Result AllocateSharedMemory(
size_t num_bytes, // in
uint32_t flags, // in
uintptr_t output_buffer); // out
}
Opaque pointer-ey types? APIs with "output" parameters that return "status" codes? What does this remind you of? Probably the C APIs you use to communicate with your OS kernel like open()
& read()
, right? They don't use sexy types & pretty APIs, but they do perform critical actions and then give you weird handles to their results, like int
s that represent files. You then feed these handles back into other APIs to perform actions on the underlying objects that you never reference directly. We see these similarities because in reality, the kernel is the ultimate shared library, when you think about it, and C ABIs are written in a similar fashion.

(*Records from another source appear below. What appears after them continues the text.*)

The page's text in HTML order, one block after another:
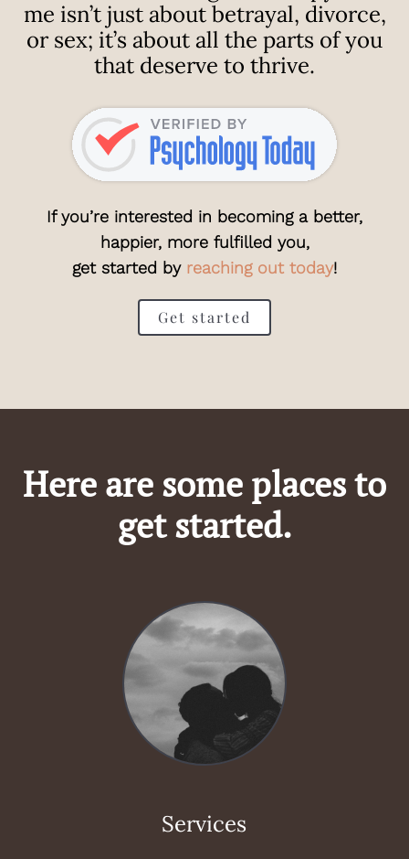
me isn’t just about betrayal, divorce,
or sex; it’s about all the parts of you
that deserve to thrive.
If you’re interested in becoming a better,
happier, more fulfilled you,
get started by reaching out today!
Get started
Here are some places to
get started.
Services
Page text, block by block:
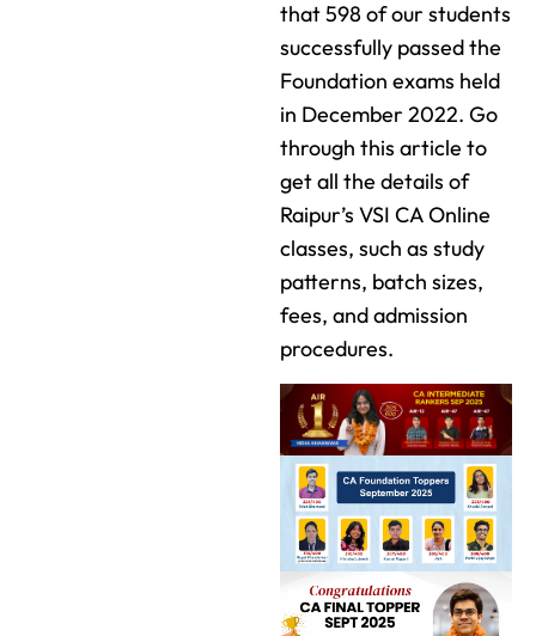
that 598 of our students
successfully passed the
Foundation exams held
in December 2022. Go
through this article to
get all the details of
Raipur’s VSI CA Online
classes, such as study
patterns, batch sizes,
fees, and admission
procedures.
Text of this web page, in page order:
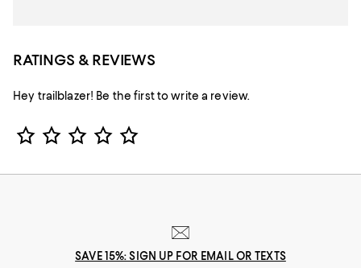
RATINGS & REVIEWS
Hey trailblazer! Be the first to write a review.
Star Rating
SAVE 15%: SIGN UP FOR EMAIL OR TEXTS
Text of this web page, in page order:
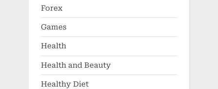
Forex
Games
Health
Health and Beauty
Healthy Diet
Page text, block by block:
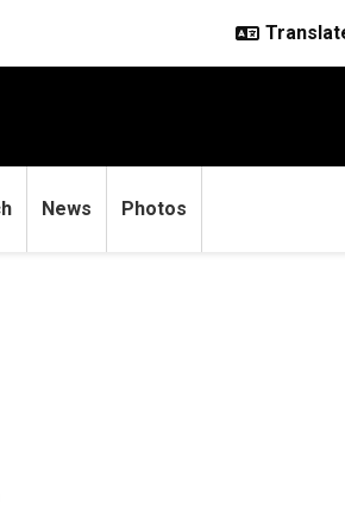
News Photos
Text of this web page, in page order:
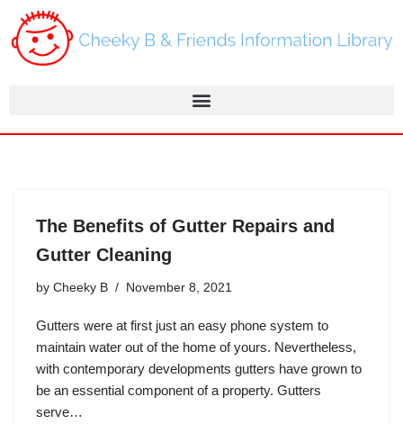
Skip
The Benefits of Gutter Repairs and
Gutter Cleaning
by Cheeky B November 8, 2021
Gutters were at first just an easy phone system to
maintain water out of the home of yours. Nevertheless,
with contemporary developments gutters have grown to
be an essential component of a property. Gutters
serve…
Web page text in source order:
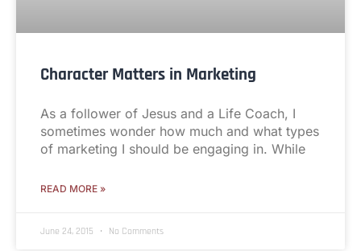
Character Matters in Marketing
As a follower of Jesus and a Life Coach, I
sometimes wonder how much and what types
of marketing I should be engaging in. While
READ MORE »
June 24, 2015 No Comments
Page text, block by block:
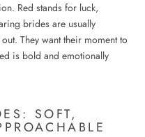
Red stands for luck,
brides are usually
They want their moment to
is bold and emotionally
SOFT,
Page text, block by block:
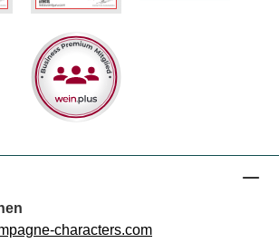
characters.com
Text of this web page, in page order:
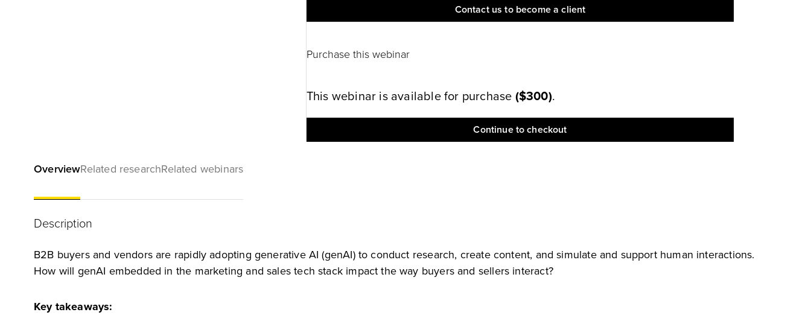
Contact us to become a client
Purchase this webinar
This webinar is available for purchase ($300).
Continue to checkout
OverviewRelated researchRelated webinars
Description
B2B buyers and vendors are rapidly adopting generative AI (genAI) to conduct research, create content, and simulate and support human interactions.
How will genAI embedded in the marketing and sales tech stack impact the way buyers and sellers interact?
Key takeaways:
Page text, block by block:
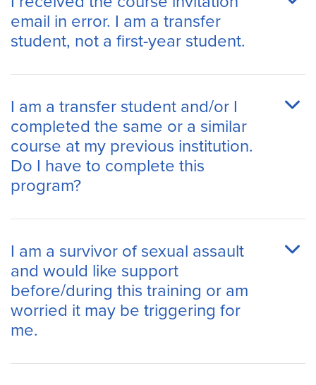
email in error. I am a transfer
student, not a first-year student.
I am a transfer student and/or I
completed the same or a similar
course at my previous institution.
Do I have to complete this
program?
I am a survivor of sexual assault
and would like support
before/during this training or am
worried it may be triggering for
me.
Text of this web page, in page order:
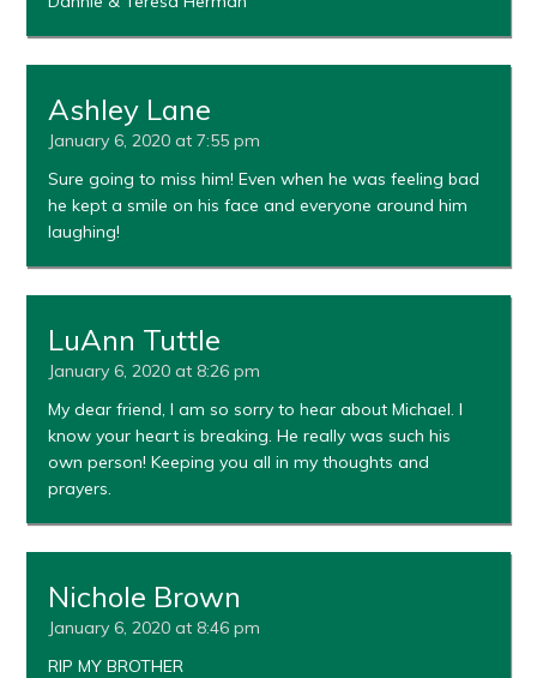
Ashley Lane
January 6, 2020 at 7:55 pm
Sure going to miss him! Even when he was feeling bad
he kept a smile on his face and everyone around him
laughing!
LuAnn Tuttle
January 6, 2020 at 8:26 pm
My dear friend, I am so sorry to hear about Michael. I
know your heart is breaking. He really was such his
own person! Keeping you all in my thoughts and
prayers.
Nichole Brown
January 6, 2020 at 8:46 pm
RIP MY BROTHER
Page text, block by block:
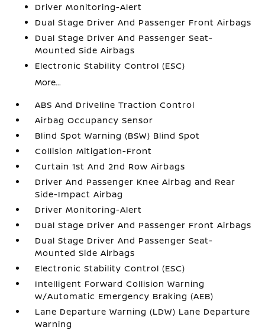
Driver Monitoring-Alert
Dual Stage Driver And Passenger Front Airbags
Dual Stage Driver And Passenger Seat-
Mounted Side Airbags
Electronic Stability Control (ESC)
More...
ABS And Driveline Traction Control
Airbag Occupancy Sensor
Blind Spot Warning (BSW) Blind Spot
Collision Mitigation-Front
Curtain 1st And 2nd Row Airbags
Driver And Passenger Knee Airbag and Rear
Side-Impact Airbag
Driver Monitoring-Alert
Dual Stage Driver And Passenger Front Airbags
Dual Stage Driver And Passenger Seat-
Mounted Side Airbags
Electronic Stability Control (ESC)
Intelligent Forward Collision Warning
w/Automatic Emergency Braking (AEB)
Lane Departure Warning (LDW) Lane Departure
Warning
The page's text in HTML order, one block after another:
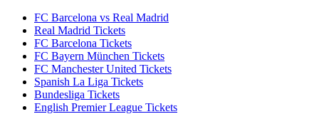
FC Barcelona vs Real Madrid
Real Madrid Tickets
FC Barcelona Tickets
FC Bayern München Tickets
FC Manchester United Tickets
Spanish La Liga Tickets
Bundesliga Tickets
English Premier League Tickets
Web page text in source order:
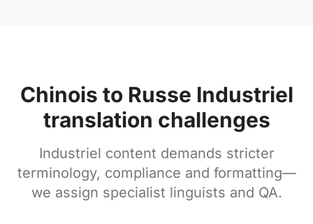
Chinois to Russe Industriel
translation challenges
Industriel content demands stricter
terminology, compliance and formatting—
we assign specialist linguists and QA.
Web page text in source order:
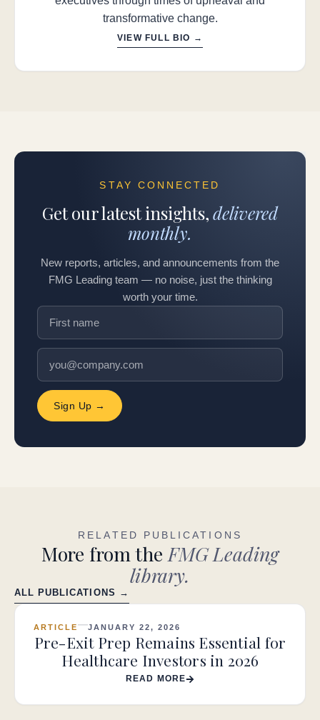
transformative change.
VIEW FULL BIO →
STAY CONNECTED
Get our latest insights,delivered
monthly.
New reports, articles, and announcements from the
FMG Leading team — no noise, just the thinking
worth your time.
Sign Up →
RELATED PUBLICATIONS
More from theFMG Leading
library.
ALL PUBLICATIONS →
ARTICLE JANUARY 22, 2026
Pre-Exit Prep Remains Essential for
Healthcare Investors in 2026
READ MORE
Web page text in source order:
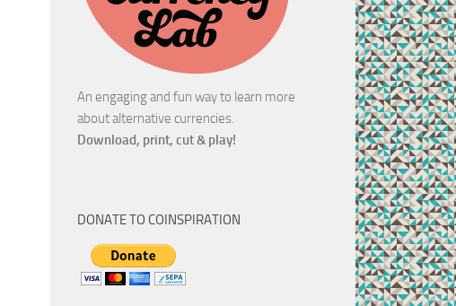
An engaging and fun way to learn more
about alternative currencies.
Download, print, cut & play!
DONATE TO COINSPIRATION
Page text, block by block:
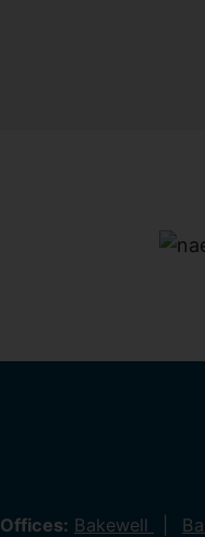
Offices: Bakewell
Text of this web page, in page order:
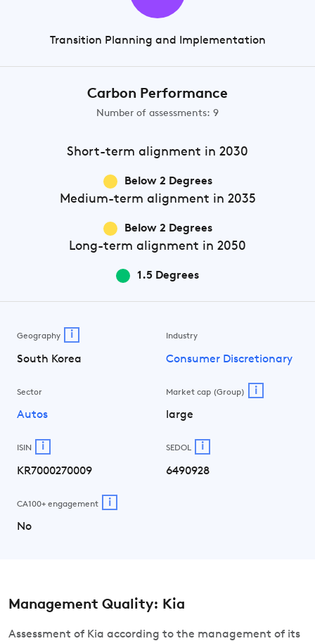
Transition Planning and Implementation
Carbon Performance
Number of assessments: 9
Short-term alignment in 2030
Below 2 Degrees
Medium-term alignment in 2035
Below 2 Degrees
Long-term alignment in 2050
1.5 Degrees
Geography i
South Korea
Industry
Consumer Discretionary
Sector
Autos
Market cap (Group) i
large
ISIN i
KR7000270009
SEDOL i
6490928
CA100+ engagement i
No
Management Quality: Kia
Assessment of Kia according to the management of its
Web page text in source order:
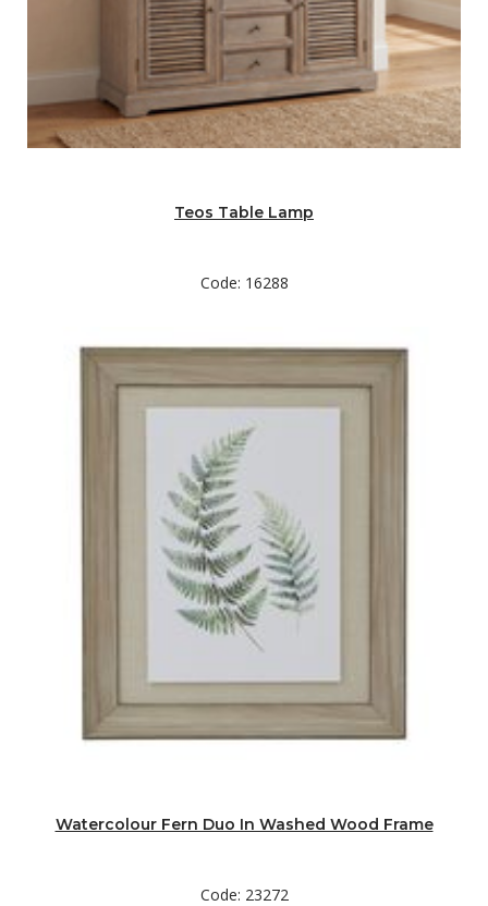
Teos Table Lamp
Code: 16288
Watercolour Fern Duo In Washed Wood Frame
Code: 23272
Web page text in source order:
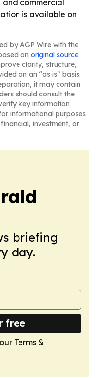
commercial
is available on
by AGP Wire with the
on original source
clarity, structure,
on an “as is” basis.
it may contain
should consult the
key information
informational purposes
investment, or
briefing
day.
free
Terms &
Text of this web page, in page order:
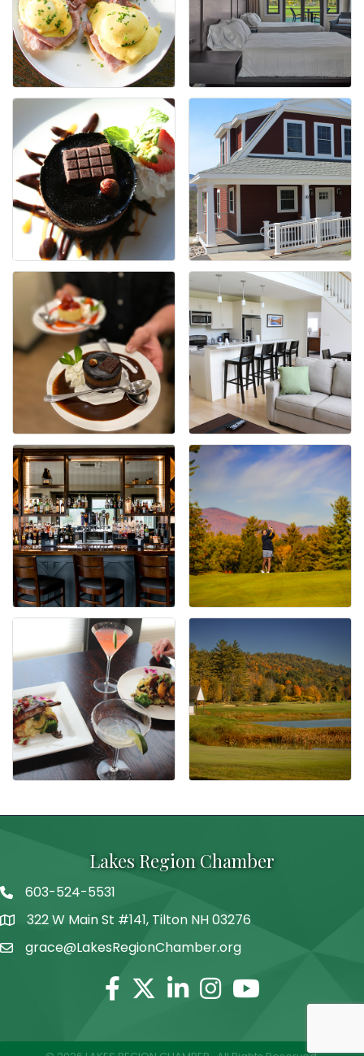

So if you write a library like this, how then do you avoid the inconvenience of dealing with these ugly APIs that are kinda painful to use? Well, often for every low-level ABI you consume, there's a thin, high-level wrapper library you can statically bake into your program to make more convenient use of the low-level stuff. Since it's only a helper layer over the low-level stuff, it doesn't need to be shared by all binaries that also use the low-level one; each program can use a different wrapper, or none at all.
Let's end with a practical example of this: the Vulkan graphics library. Vulkan is a low-level, cross-platform library for 3D graphics powered by GPUs, and is often consumed as a shared library. You can always use it directly — like you might use `pthread_mutex_lock()`
in C — but several bindings layers have been written to provide more convenient use of it from other languages, like ash for Rust, and Vulkan-Hpp for C++. These aren't distributed as shared libraries alongside the Vulkan binary, but are instead baked right into the programs using them (often as static libraries) just as you would Google's Abseil library when using absl::Mutex as an elegant wrapper over the kernel's implementation of a mutex, and its corresponding C APIs.
Enormous thanks to Ken Rockot and Daniel Cheng for helping me understand many of the complicated concept that took me way too long to grasp.
As mentioned, while name mangling is perhaps the most obvious way to observe binary incompatibility, it's actually the least interesting, and maybe one of the least frequent causes of binary incompatibility. In practice, even if compilers promised to mangle names according to a standard for the sake of the tooling industry, other significant compiler-specific differences result in more serious binary incompatibilities. Since the C++ feature set is so rich, compilers can choose to implement the same language semantics differently under the hood, making different tradeoffs and optimizations that emerge at the binary level.
In practice, compilers actually attempt to be as ABI-compatible with each other as they can, so observing egregious ABI incompatibility is harder than you think. There are two notable examples:
Clang's C++ ongoing attempt at ABI-compatibility with MSVC when compiling on Windows — but note that ABI compatibility is indeed ongoing, will never be perfect, and isn't standardized by any external resource.
The Itanium C++ ABI Specification that GCC and Clang try and adhere to on Unix — in fact one of Clang's design goals was to be ABI-compatible with GCC from the beginning.
Notwithstanding these attempts at ABI compatibility, there does not exist an official standard that every C++ compiler must adhere to on a given platform, and insofar as different compilers are ABI-compatible, it is in spite of the absence of an official standard, not because of it — the whole effort at ABI compatibility is driven by compiler-vendor-driven.
Moreover, the same compiler won't always have a stable ABI across different versions of itself. MSVC only adopted a stable ABI as of 2015, and for example, the ABI of std::span
breaks in between GCC10 and GCC11, as does std::string
in between GCC4 and GCC5. This is in addition to the various bugs that will always crop up over time.